Aside from the general trends observed between “Cartilage” and the other two zones, more subtle differences between phenotypes were also present between “Transition” and “Bone.” For example, the “Transition” and “Bone” constructs had similar levels of mineralization but differed in other aspects of their phenotypic profile. Specifically, “Transition” scaffolds stimulated the highest levels of the hypertrophic marker Col X of the formulations examined (Figure 5). Similarly, the “Bone” scaffolds—which contained the highest levels of osteoinductive PDMS and BMP2—induced the greatest expression of osteogenic markers TNAP and OPN, in agreement with previous bone marrow MSC studies.⁴³ Overall, these results suggest that a graded transition from PEG-CSC-TGFβ1 to PEG-PDMS-BMP2 scaffolds elicits a gradual SMSC phenotypic shift from chondrocyte to hypertrophic chondrocyte to osteoblast-like. As such, further development of these scaffold formulations for use in SMSC-based OCD repair is warranted.

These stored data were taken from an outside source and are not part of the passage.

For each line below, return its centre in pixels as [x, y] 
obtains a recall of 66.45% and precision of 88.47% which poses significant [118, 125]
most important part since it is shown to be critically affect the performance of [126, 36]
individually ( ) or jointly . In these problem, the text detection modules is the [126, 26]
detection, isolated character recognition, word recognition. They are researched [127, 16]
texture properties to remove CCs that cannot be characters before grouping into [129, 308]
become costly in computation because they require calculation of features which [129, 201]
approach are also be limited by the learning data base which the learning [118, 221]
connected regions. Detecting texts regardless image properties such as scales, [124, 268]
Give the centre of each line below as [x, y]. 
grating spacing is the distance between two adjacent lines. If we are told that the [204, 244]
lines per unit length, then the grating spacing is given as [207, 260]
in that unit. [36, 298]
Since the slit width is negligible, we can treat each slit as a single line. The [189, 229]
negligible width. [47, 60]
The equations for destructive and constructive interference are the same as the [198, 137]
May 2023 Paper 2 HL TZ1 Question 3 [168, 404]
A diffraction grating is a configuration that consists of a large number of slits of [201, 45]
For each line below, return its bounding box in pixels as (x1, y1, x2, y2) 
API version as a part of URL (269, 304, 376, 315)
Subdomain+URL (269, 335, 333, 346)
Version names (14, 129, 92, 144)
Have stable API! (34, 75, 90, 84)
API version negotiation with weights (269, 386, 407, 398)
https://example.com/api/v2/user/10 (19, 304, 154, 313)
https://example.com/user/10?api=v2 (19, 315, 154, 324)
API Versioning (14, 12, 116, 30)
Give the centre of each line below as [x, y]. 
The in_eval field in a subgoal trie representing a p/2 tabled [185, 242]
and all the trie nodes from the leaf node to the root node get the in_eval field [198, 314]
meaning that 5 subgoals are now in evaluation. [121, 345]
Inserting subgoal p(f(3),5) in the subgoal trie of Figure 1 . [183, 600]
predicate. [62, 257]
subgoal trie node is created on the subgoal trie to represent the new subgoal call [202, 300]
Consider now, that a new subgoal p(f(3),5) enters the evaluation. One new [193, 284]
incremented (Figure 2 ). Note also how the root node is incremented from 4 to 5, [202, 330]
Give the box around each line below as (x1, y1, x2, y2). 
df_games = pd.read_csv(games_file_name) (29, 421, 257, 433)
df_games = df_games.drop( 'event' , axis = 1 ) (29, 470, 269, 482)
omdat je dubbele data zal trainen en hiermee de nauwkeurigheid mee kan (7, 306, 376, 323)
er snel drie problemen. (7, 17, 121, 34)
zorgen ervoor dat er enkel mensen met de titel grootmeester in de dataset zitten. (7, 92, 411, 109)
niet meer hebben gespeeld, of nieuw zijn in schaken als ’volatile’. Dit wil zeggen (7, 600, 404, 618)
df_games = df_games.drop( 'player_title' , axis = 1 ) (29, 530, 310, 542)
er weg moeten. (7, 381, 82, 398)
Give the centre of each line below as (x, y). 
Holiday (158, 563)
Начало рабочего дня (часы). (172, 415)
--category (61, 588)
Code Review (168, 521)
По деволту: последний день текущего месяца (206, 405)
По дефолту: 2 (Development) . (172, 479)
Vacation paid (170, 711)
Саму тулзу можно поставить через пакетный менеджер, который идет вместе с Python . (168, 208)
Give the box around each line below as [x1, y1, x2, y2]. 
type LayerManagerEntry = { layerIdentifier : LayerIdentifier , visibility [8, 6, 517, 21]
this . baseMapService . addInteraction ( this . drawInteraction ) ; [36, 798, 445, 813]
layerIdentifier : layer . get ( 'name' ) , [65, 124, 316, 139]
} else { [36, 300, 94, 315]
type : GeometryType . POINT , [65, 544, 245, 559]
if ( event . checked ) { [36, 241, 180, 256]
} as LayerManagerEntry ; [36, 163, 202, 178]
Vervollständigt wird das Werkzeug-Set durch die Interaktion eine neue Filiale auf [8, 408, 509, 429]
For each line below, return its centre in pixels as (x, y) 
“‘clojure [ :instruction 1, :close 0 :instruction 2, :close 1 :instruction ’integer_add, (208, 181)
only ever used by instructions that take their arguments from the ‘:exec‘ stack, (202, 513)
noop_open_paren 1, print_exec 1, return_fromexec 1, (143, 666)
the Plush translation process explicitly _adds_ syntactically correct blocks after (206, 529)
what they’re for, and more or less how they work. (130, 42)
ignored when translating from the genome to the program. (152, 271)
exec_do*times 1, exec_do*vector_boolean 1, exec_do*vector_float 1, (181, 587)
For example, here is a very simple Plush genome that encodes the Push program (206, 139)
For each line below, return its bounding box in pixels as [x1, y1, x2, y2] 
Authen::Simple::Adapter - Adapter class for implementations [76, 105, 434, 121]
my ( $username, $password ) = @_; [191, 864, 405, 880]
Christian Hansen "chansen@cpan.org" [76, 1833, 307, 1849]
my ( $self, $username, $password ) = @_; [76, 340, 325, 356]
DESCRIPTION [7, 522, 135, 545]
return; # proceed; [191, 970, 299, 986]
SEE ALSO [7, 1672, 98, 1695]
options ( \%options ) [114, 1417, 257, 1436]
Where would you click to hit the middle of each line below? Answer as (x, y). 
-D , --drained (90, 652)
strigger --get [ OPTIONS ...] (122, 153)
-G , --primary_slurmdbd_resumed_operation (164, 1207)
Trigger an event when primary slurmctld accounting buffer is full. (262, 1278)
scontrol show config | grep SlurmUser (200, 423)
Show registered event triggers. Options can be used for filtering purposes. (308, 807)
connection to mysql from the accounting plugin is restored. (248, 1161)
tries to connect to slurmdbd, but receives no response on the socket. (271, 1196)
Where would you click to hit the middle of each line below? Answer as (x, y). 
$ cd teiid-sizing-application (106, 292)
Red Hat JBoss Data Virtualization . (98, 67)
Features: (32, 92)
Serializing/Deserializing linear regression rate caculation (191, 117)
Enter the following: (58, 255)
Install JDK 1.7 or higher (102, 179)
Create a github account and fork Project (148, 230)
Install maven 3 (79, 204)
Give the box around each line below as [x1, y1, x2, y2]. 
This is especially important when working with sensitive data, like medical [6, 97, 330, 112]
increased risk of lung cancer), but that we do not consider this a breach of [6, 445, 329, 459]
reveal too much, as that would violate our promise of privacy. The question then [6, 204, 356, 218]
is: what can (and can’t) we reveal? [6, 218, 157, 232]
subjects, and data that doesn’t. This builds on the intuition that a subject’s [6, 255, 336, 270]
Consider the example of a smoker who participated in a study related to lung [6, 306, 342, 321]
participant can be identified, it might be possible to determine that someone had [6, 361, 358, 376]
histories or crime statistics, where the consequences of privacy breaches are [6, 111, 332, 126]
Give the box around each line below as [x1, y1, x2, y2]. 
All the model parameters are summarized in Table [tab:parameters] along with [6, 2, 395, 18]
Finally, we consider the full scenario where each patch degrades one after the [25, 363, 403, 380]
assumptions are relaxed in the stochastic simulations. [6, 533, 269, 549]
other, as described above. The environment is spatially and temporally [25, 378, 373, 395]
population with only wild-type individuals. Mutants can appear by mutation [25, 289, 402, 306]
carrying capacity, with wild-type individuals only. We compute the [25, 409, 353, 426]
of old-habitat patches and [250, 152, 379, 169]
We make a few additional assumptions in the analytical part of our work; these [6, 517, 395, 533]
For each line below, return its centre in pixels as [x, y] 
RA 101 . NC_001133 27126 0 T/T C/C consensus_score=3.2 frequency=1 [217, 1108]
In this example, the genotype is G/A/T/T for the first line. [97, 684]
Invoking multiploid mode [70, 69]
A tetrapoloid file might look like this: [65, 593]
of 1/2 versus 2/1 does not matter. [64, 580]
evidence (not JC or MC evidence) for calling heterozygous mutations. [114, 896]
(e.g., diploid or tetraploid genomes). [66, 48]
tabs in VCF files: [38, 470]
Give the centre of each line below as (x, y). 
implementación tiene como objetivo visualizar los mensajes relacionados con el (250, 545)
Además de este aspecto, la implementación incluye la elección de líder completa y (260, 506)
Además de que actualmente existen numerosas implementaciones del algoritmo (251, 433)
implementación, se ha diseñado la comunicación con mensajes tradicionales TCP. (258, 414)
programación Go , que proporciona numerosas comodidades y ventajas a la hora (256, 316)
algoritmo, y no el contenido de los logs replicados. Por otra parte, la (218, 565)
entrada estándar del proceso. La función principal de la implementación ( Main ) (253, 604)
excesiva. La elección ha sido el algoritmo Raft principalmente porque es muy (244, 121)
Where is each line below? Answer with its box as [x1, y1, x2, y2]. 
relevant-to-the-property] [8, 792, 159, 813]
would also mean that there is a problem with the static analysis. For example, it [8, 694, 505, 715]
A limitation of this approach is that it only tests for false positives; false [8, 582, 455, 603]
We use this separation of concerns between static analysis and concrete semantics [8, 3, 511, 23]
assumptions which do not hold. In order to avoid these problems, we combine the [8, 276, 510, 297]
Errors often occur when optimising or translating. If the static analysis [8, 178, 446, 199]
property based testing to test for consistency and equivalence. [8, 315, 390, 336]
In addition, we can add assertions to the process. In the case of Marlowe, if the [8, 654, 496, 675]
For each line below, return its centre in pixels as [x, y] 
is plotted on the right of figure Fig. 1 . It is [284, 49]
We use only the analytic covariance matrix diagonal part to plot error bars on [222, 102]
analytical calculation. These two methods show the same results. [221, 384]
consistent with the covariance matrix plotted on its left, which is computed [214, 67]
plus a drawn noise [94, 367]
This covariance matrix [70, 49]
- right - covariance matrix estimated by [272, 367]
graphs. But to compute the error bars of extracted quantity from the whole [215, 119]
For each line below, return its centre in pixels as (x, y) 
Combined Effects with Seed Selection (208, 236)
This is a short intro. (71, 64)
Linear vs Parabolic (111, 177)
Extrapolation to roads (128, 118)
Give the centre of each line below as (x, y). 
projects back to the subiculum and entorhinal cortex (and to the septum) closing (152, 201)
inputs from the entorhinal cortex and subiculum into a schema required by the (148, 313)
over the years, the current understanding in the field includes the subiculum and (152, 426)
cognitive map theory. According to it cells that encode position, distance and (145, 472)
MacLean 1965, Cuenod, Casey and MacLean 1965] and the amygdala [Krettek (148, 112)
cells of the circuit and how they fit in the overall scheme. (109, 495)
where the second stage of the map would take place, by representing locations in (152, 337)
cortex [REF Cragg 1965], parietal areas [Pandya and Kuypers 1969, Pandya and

Several limitations of the present study merit comment. First, extrapolating our findings to humans is not guaranteed due to the experimental system utilized (in vitro culture with canine SMSCs). We evaluated canine SMSC responses rather than human cells in this initial study because OCD treatments must demonstrate efficacy in large animal preclinical studies before advancing to humans, and canine in vivo models of OCD defects offer several advantages over other large animals. Indeed, the overall degree of similarity between human and canine with respect to bone composition,¹⁰⁰ cell and tissue response to stimuli,^101–109 and pathological outcomes^110–113 highlights a significant overlap in behaviors. Second, although we identified scaffold formulations which independently favored zonally-specific SMSC behavior, implementing these formulations as a scaffold for OCD repair will require layer assembly and knowledge of how these constructs behave when placed in culture together. Moreover, future refinement of the zonal scaffold formulations may manipulate scaffold modulus in addition to biochemical cues to further promote induction of desired SMSC differentiation due to chondrogenesis and osteogenesis being favored at moduli between ~40 and 100 kPa.^114–118 However, incorporating these mechanical cues into a practical OCD construct may require a balance between this important mechanobiology variable and the load bearing nature of the osteochondral unit.

CONCLUSIONS

The present study investigated SMSC responses to PEG-based scaffold formulations with varying levels of chondrogenic and osteogenic cues. Overall, our results suggest that a graded transition from PEG-CSC-TGFβ1 to PEG-PDMS-BMP2 scaffolds elicits a desired SMSC phenotypic shift from chondrocyte to hypertrophic chondrocyte to osteoblast-like. Future work into the development of these scaffolds is both warranted and needed to achieve our long-term goal: the development of a PEG-based, zonally-tailored scaffold capable of guiding SMSC-based OCD repair. More broadly, the current study also supports the use of SMSCs for osteochondral tissue regeneration strategies, potentially overcoming current limitations associated with the harvest of bone marrow MSCs.